In the last few days I've felt it. I know that there is a specific reason for Him bringing me all the way across the world. As much as I'm here to minister, He's ministering to me, too. Pruning is never fun, nor is it ever easy. But it's necessary for us if we're ever to be the person we were created to be. I read this today in Hebrews:
"No discipline seems enjoyable at the time, but painful. Later on, however, it yields the fruit of peace and righteousness to those who have been trained by it" Hebrews 12:11
Well, that's the truth if I ever heard it! Of all the days to read a passage like that. Yesterday, I blatantly said to God "I don't want to be exposed over here. I don't want my teammates to see me being mean or pouty. So I'm just going to hide it." And right away, this is what I got from that "You hide it all the time. So if you keep hiding it, how am I ever going to transform you into what I created you for?!"

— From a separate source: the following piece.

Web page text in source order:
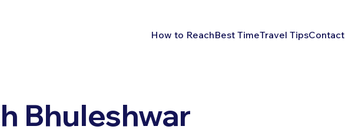
How to ReachBest TimeTravel TipsContact
Bhuleshwar

I'm going to be blatantly honest: Pruning sucks. It hurts. It's certainly not something I am enjoying right now. But in the end when the "fruit of peace and righteousness" finally spring up, it will be something that was worth it.
Oh and also--just because I'm being pruned in this absolutely beautiful and gorgeous city certainly does not make it any more fun or exciting. In fact, it probably hurts worse because I'm out of my comfort zone. But when I return, I hope to be a different person because of it.